113 Dans cette section, les mots soulignés sont ceux qui ont un sens spécifié dans le modèle. Ils sont employés avec ce sens de manière cohérente dans ce travail. Ils ne sont pas interprétables d'après leur sens commun. Se reporter au glossaire à la fin.

reporter à l'annexe. On trouvera un exemple de strucure heuristique montrant des résolutions et une fusion Figure 33 p. 280.

Une dynamique ainsi organisée est une 'résolution par agents' et a été dénommé ABS (agent-based solving). Pour la technique d'ABS cf. l'annexe 14, p. 349, qui la spécifie. Les principales notions d'ABS figurent aussi au glossaire.

3.7.5. Forces

La dynamique comporte des forces qui traduisent des longueurs de voies abductives, c'est-à-dire des coûts (la convention est qu'un résultat faible est un résultat coûteux à obtenir). Dans le modèle réalisé, ces coûts se présentent comme des coûts computationnels et ils sont interprétables comme analogues des coûts cognitifs associés aux actes linguistiques.

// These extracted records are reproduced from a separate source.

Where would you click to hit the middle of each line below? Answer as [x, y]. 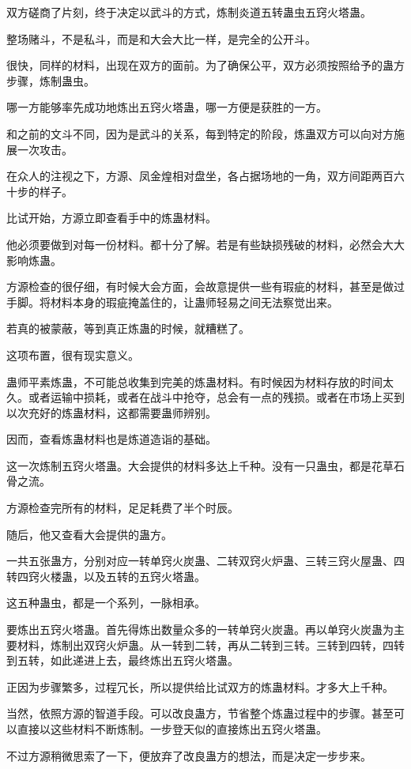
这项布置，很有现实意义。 [73, 354]
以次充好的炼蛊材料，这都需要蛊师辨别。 [111, 412]
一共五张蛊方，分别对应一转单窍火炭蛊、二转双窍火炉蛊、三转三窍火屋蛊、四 [205, 561]
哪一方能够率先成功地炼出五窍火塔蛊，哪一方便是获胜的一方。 [167, 107]
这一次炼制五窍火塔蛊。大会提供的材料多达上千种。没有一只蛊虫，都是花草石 [205, 465]
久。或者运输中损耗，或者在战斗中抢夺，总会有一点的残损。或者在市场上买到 [205, 397]
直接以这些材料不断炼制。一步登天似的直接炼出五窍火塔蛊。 [172, 729]
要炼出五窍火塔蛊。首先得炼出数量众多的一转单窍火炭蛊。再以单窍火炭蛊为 [200, 630]
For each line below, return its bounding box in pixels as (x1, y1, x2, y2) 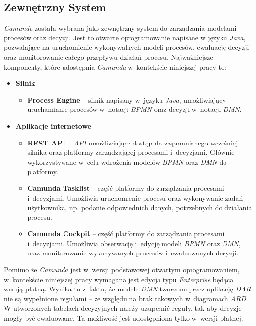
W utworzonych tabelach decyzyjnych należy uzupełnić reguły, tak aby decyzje (4, 303, 242, 313)
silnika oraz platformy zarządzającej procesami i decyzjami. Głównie (27, 147, 235, 157)
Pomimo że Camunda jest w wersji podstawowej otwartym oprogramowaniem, (4, 264, 240, 275)
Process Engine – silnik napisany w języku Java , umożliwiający (27, 94, 226, 105)
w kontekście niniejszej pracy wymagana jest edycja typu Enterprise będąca (4, 274, 234, 284)
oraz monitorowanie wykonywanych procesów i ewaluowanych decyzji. (27, 248, 238, 258)
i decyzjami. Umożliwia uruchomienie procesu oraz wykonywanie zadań (27, 192, 243, 203)
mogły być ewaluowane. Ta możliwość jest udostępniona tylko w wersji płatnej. (4, 313, 243, 323)
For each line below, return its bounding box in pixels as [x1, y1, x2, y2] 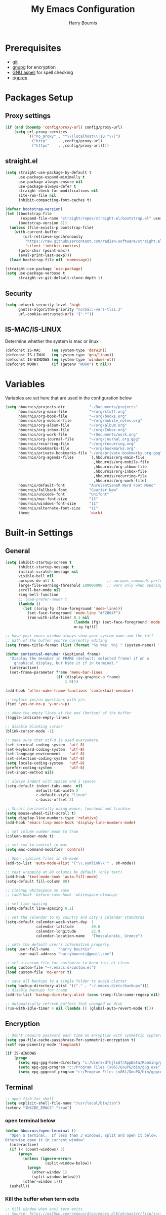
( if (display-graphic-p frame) [56, 674, 121, 679]
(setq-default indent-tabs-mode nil [5, 783, 83, 788]
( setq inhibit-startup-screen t [5, 560, 72, 565]
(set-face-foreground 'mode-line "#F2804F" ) [27, 610, 121, 615]
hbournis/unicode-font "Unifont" [18, 492, 110, 497]
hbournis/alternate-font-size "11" [18, 506, 98, 511]
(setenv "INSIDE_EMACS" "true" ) [5, 1105, 72, 1110]
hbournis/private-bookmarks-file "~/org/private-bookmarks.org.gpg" [18, 450, 163, 455]
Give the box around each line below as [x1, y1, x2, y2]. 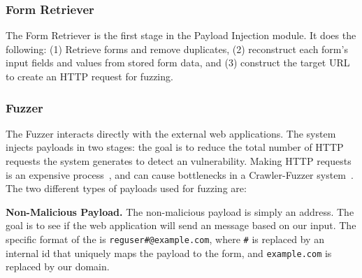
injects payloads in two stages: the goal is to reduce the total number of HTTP [6, 140, 344, 154]
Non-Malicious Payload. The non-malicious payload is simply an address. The [6, 204, 354, 219]
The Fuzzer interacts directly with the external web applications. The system [6, 126, 336, 140]
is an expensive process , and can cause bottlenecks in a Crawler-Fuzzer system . [6, 167, 354, 182]
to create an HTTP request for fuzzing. [6, 69, 173, 83]
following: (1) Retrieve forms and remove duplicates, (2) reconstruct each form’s [6, 41, 348, 56]
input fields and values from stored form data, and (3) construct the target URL [6, 55, 350, 70]
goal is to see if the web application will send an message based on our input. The [6, 218, 356, 233]

Le premier facteur qui agit sur les forces est la distance des termes de départ. Plus un résultat est distant, plus il est faible. Un second facteur est le renforcement : quand deux voies abductives aboutissent au même résultat, celui-ci s'en trouve renforcé par le mécanisme de fusion. La dynamique des forces est décrite en détail p. 366.

3.7.6. Canaux

A côté des agents, le second composant important d'ABS est le canal. Les canaux sont les points de la structure heuristique qui reçoivent les résultats, lesquels sont obtenus par fusion des trouvailles. Tout agent rapporte à un canal qui est son point de livraison. Il est légitime de voir les canaux comme assurant, dans le traitement d'une tâche, la dimension syntagmatique : quand une tâche comporte des termes en position mutuelle syntagmatique, il s'ouvre exactement un canal par position. Par contraste, les populations d'agents, entre eux en relation de clients à commissaires et entre lesquels n'interviennent pas de canaux, ont une position mutuelle paradigmatique : entre toutes leurs trouvailles et les termes qui en résultent par fusion, un choix exclusif doit être fait. La syntagmatique des canaux est d'application plus large que l'acception reçue pour 'syntagmatique' mais il est vrai qu'elle s'applique notamment exactement aux questions de syntaxe dans le sens le plus classique.